* **Exercise description**
The line holding "Okpebholo’s Business-Friendly" is the last one to output; start at the first line of the data, keep every line in between exactly, and leave out pictures.

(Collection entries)
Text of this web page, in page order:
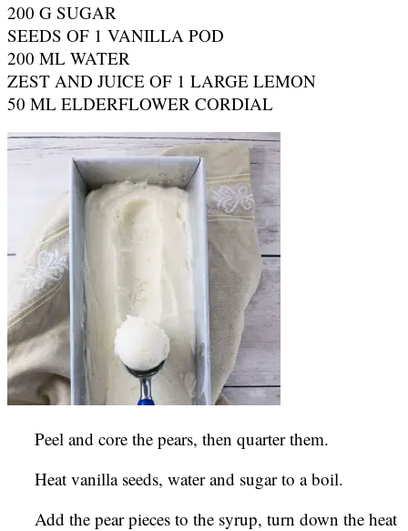
200 G SUGAR
SEEDS OF 1 VANILLA POD
200 ML WATER
ZEST AND JUICE OF 1 LARGE LEMON
50 ML ELDERFLOWER CORDIAL
Peel and core the pears, then quarter them.
Heat vanilla seeds, water and sugar to a boil.
Add the pear pieces to the syrup, turn down the heat
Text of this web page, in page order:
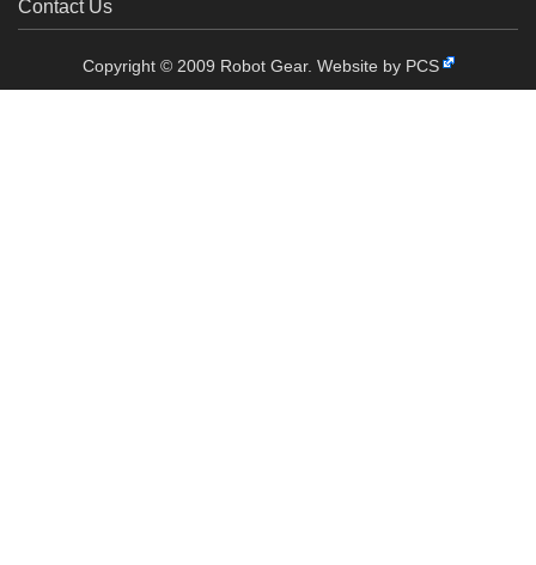
Contact Us
Copyright © 2009 Robot Gear. Website by PCS
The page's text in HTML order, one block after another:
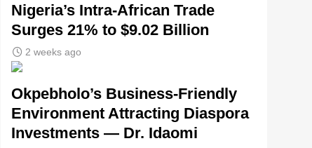
Nigeria’s Intra-African Trade
Surges 21% to $9.02 Billion
2 weeks ago
Okpebholo’s Business-Friendly
Environment Attracting Diaspora
Investments — Dr. Idaomi
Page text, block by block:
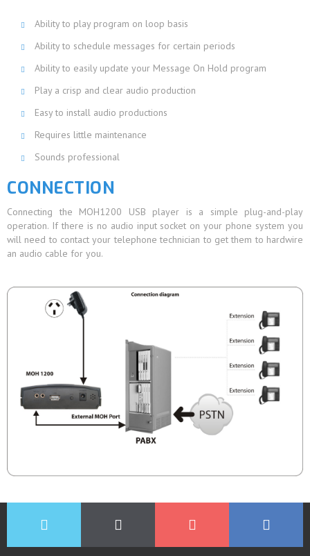
Ability to play program on loop basis
Ability to schedule messages for certain periods
Ability to easily update your Message On Hold program
Play a crisp and clear audio production
Easy to install audio productions
Requires little maintenance
Sounds professional
CONNECTION
Connecting the MOH1200 USB player is a simple plug-and-play
operation. If there is no audio input socket on your phone system you
will need to contact your telephone technician to get them to hardwire
an audio cable for you.
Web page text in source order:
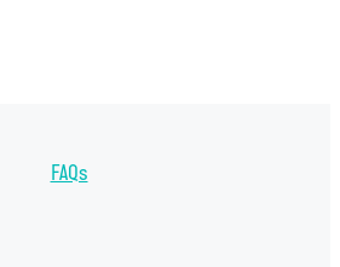
FAQs
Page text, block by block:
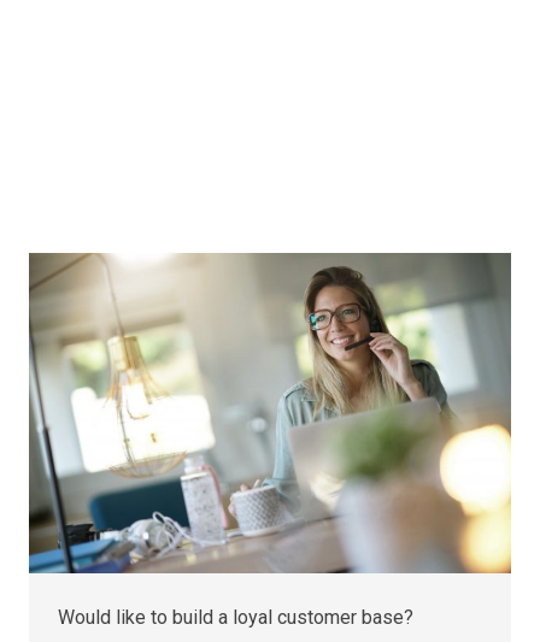
Would like to build a loyal customer base?
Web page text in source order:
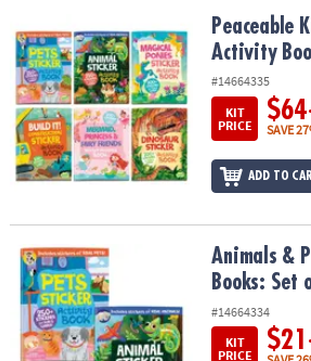
OUR
COMPANY
SAFE
&
SECURE
Peaceable Kingdom Sticker ActivityPeaceable
Activity
#14664335
KIT
PRICE
$64
SAVE
ADD TO
Animals & Pets Sticker Activity Books: Set
Animals &
Books: Set
#14664334
KIT
PRICE
$21
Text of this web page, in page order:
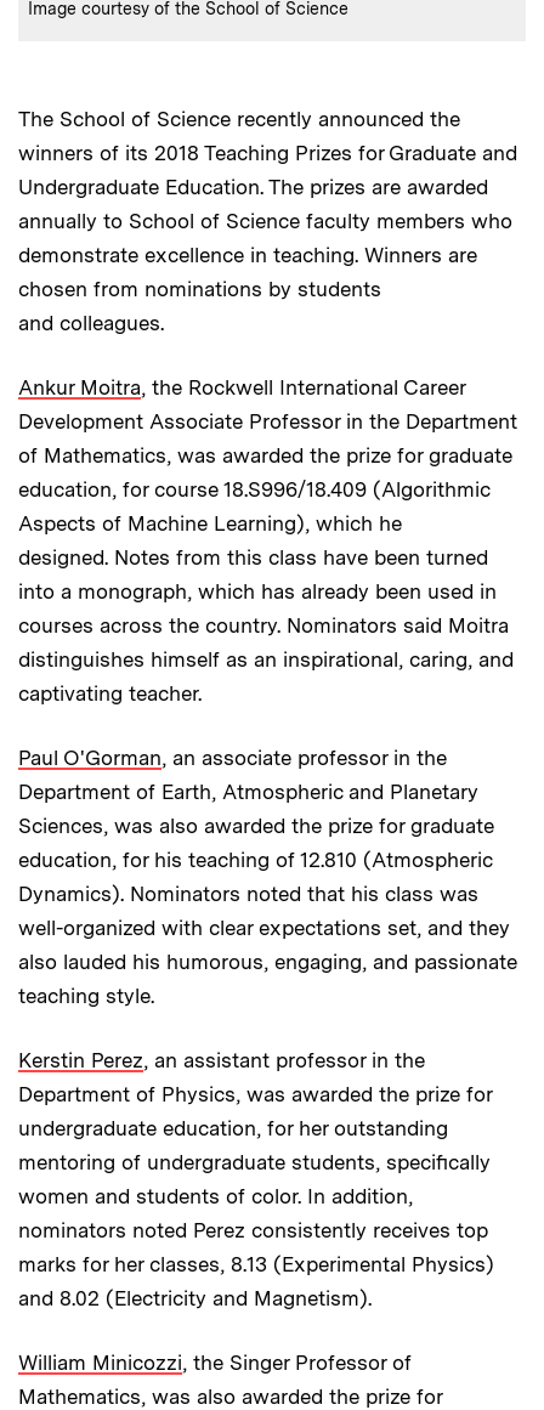
Credits:
Image courtesy of the School of Science
The School of Science recently announced the
winners of its 2018 Teaching Prizes for Graduate and
Undergraduate Education. The prizes are awarded
annually to School of Science faculty members who
demonstrate excellence in teaching. Winners are
chosen from nominations by students
and colleagues.
Ankur Moitra, the Rockwell International Career
Development Associate Professor in the Department
of Mathematics, was awarded the prize for graduate
education, for course 18.S996/18.409 (Algorithmic
Aspects of Machine Learning), which he
designed. Notes from this class have been turned
into a monograph, which has already been used in
courses across the country. Nominators said Moitra
distinguishes himself as an inspirational, caring, and
captivating teacher.
Paul O'Gorman, an associate professor in the
Department of Earth, Atmospheric and Planetary
Sciences, was also awarded the prize for graduate
education, for his teaching of 12.810 (Atmospheric
Dynamics). Nominators noted that his class was
well-organized with clear expectations set, and they
also lauded his humorous, engaging, and passionate
teaching style.
Kerstin Perez, an assistant professor in the
Department of Physics, was awarded the prize for
undergraduate education, for her outstanding
mentoring of undergraduate students, specifically
women and students of color. In addition,
nominators noted Perez consistently receives top
marks for her classes, 8.13 (Experimental Physics)
and 8.02 (Electricity and Magnetism).
William Minicozzi, the Singer Professor of
Mathematics, was also awarded the prize for
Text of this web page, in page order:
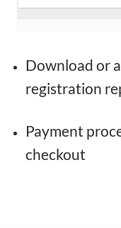
Download or
registration
Payment
checkout
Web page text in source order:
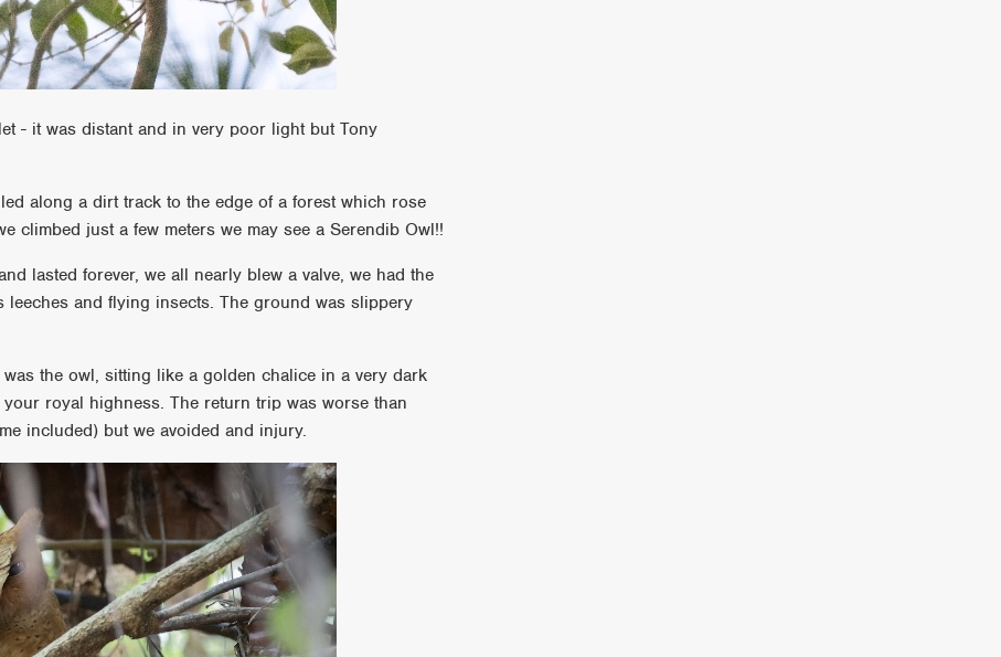
- it was distant and in very poor light but Tony
along a dirt track to the edge of a forest which rose
climbed just a few meters we may see a Serendib Owl!!
lasted forever, we all nearly blew a valve, we had the
and flying insects. The ground was slippery
the owl, sitting like a golden chalice in a very dark
royal highness. The return trip was worse than
included) but we avoided and injury.
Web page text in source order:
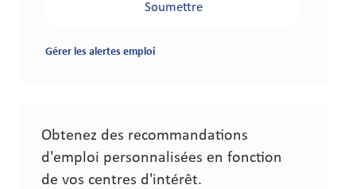
Soumettre
Gérer les alertes emploi
Obtenez des recommandations
d'emploi personnalisées en fonction
de vos centres d'intérêt.
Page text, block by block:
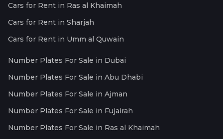
Cars for Rent in Ras al Khaimah
Cars for Rent in Sharjah
Cars for Rent in Umm al Quwain
Number Plates For Sale in Dubai
Number Plates For Sale in Abu Dhabi
Number Plates For Sale in Ajman
Number Plates For Sale in Fujairah
Number Plates For Sale in Ras al Khaimah
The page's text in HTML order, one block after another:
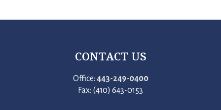
CONTACT US
Office: 443-249-0400
Fax: (410) 643-0153
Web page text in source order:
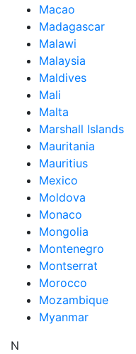
Macao
Madagascar
Malawi
Malaysia
Maldives
Mali
Malta
Marshall Islands
Mauritania
Mauritius
Mexico
Moldova
Monaco
Mongolia
Montenegro
Montserrat
Morocco
Mozambique
Myanmar
N
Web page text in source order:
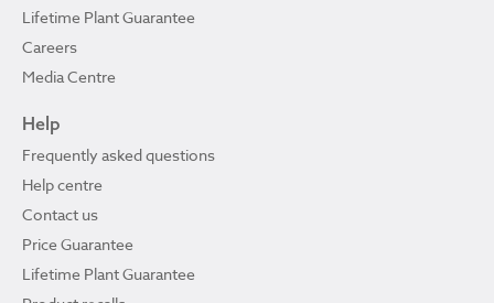
Lifetime Plant Guarantee
Careers
Media Centre
Help
Frequently asked questions
Help centre
Contact us
Price Guarantee
Lifetime Plant Guarantee
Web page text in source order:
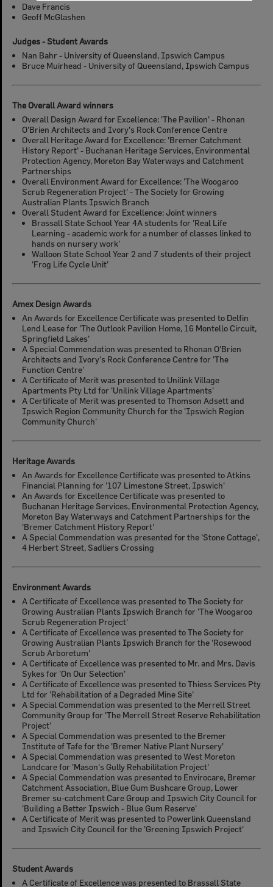
Dave Francis
Geoff McGlashen
Judges - Student Awards
Nan Bahr - University of Queensland, Ipswich Campus
Bruce Muirhead - University of Queensland, Ipswich Campus
The Overall Award winners
Overall Design Award for Excellence: 'The Pavilion' - Rhonan
O'Brien Architects and Ivory's Rock Conference Centre
Overall Heritage Award for Excellence: 'Bremer Catchment
History Report' - Buchanan Heritage Services, Environmental
Protection Agency, Moreton Bay Waterways and Catchment
Partnerships
Overall Environment Award for Excellence: 'The Woogaroo
Scrub Regeneration Project' - The Society for Growing
Australian Plants Ipswich Branch
Overall Student Award for Excellence: Joint winners
Brassall State School Year 4A students for 'Real Life
Learning - academic work for a number of classes linked to
hands on nursery work'
Walloon State School Year 2 and 7 students of their project
'Frog Life Cycle Unit'
Amex Design Awards
An Awards for Excellence Certificate was presented to Delfin
Lend Lease for 'The Outlook Pavilion Home, 16 Montello Circuit,
Springfield Lakes'
A Special Commendation was presented to Rhonan O'Brien
Architects and Ivory's Rock Conference Centre for 'The
Function Centre'
A Certificate of Merit was presented to Unilink Village
Apartments Pty Ltd for 'Unilink Village Apartments'
A Certificate of Merit was presented to Thomson Adsett and
Ipswich Region Community Church for the 'Ipswich Region
Community Church'
Heritage Awards
An Awards for Excellence Certificate was presented to Atkins
Financial Planning for '107 Limestone Street, Ipswich'
An Awards for Excellence Certificate was presented to
Buchanan Heritage Services, Environmental Protection Agency,
Moreton Bay Waterways and Catchment Partnerships for the
'Bremer Catchment History Report'
A Special Commendation was presented for the 'Stone Cottage',
4 Herbert Street, Sadliers Crossing
Environment Awards
A Certificate of Excellence was presented to The Society for
Growing Australian Plants Ipswich Branch for 'The Woogaroo
Scrub Regeneration Project'
A Certificate of Excellence was presented to The Society for
Growing Australian Plants Ipswich Branch for the 'Rosewood
Scrub Arboretum'
A Certificate of Excellence was presented to Mr. and Mrs. Davis
Sykes for 'On Our Selection'
A Certificate of Excellence was presented to Thiess Services Pty
Ltd for 'Rehabilitation of a Degraded Mine Site'
A Special Commendation was presented to the Merrell Street
Community Group for 'The Merrell Street Reserve Rehabilitation
Project'
A Special Commendation was presented to the Bremer
Institute of Tafe for the 'Bremer Native Plant Nursery'
A Special Commendation was presented to West Moreton
Landcare for 'Mason's Gully Rehabilitation Project'
A Special Commendation was presented to Envirocare, Bremer
Catchment Association, Blue Gum Bushcare Group, Lower
Bremer su-catchment Care Group and Ipswich City Council for
'Building a Better Ipswich - Blue Gum Reserve'
A Certificate of Merit was presented to Powerlink Queensland
and Ipswich City Council for the 'Greening Ipswich Project'
Student Awards
A Certificate of Excellence was presented to Brassall State
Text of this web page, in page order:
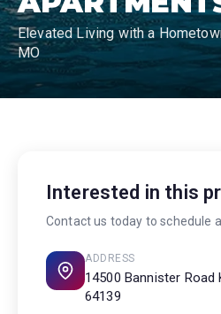
Elevated Living with a
MO
Interested in this
Contact us today to schedule
ADDRESS
14500 Bannister Road
64139
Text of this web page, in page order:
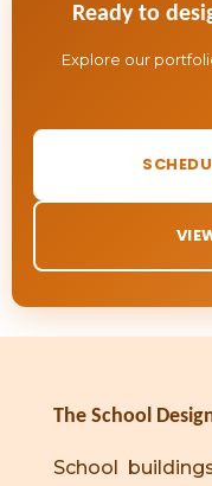
Ready to
Explore our
The School
School
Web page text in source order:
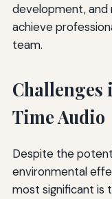
development, and
achieve
team.
Time Audio
Despite the
environmental
most significant is
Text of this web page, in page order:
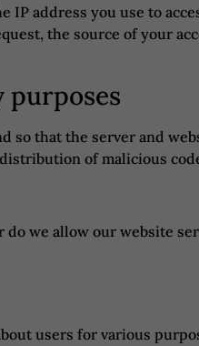
address you use to
the source of your
that the server and
of malicious
we allow our website
users for various
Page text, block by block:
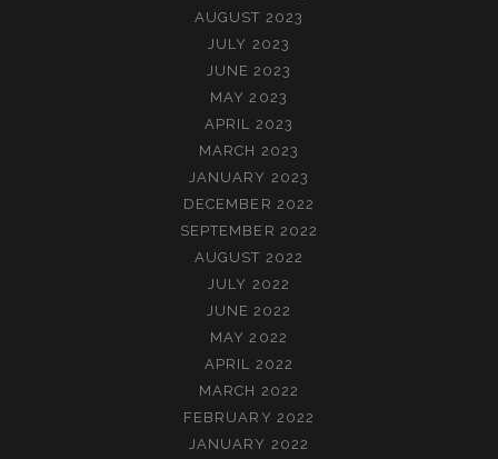
AUGUST 2023
JULY 2023
JUNE 2023
MAY 2023
APRIL 2023
MARCH 2023
JANUARY 2023
DECEMBER 2022
SEPTEMBER 2022
AUGUST 2022
JULY 2022
JUNE 2022
MAY 2022
APRIL 2022
MARCH 2022
FEBRUARY 2022
JANUARY 2022

* **Exercise solution**
Text of this web page, in page order:
200 G SUGAR
SEEDS OF 1 VANILLA POD
200 ML WATER
ZEST AND JUICE OF 1 LARGE LEMON
50 ML ELDERFLOWER CORDIAL
Peel and core the pears, then quarter them.
Heat vanilla seeds, water and sugar to a boil.
Add the pear pieces to the syrup, turn down the heat
Text of this web page, in page order:
Contact Us
Copyright © 2009 Robot Gear. Website by PCS
The page's text in HTML order, one block after another:
Nigeria’s Intra-African Trade
Surges 21% to $9.02 Billion
2 weeks ago
Okpebholo’s Business-Friendly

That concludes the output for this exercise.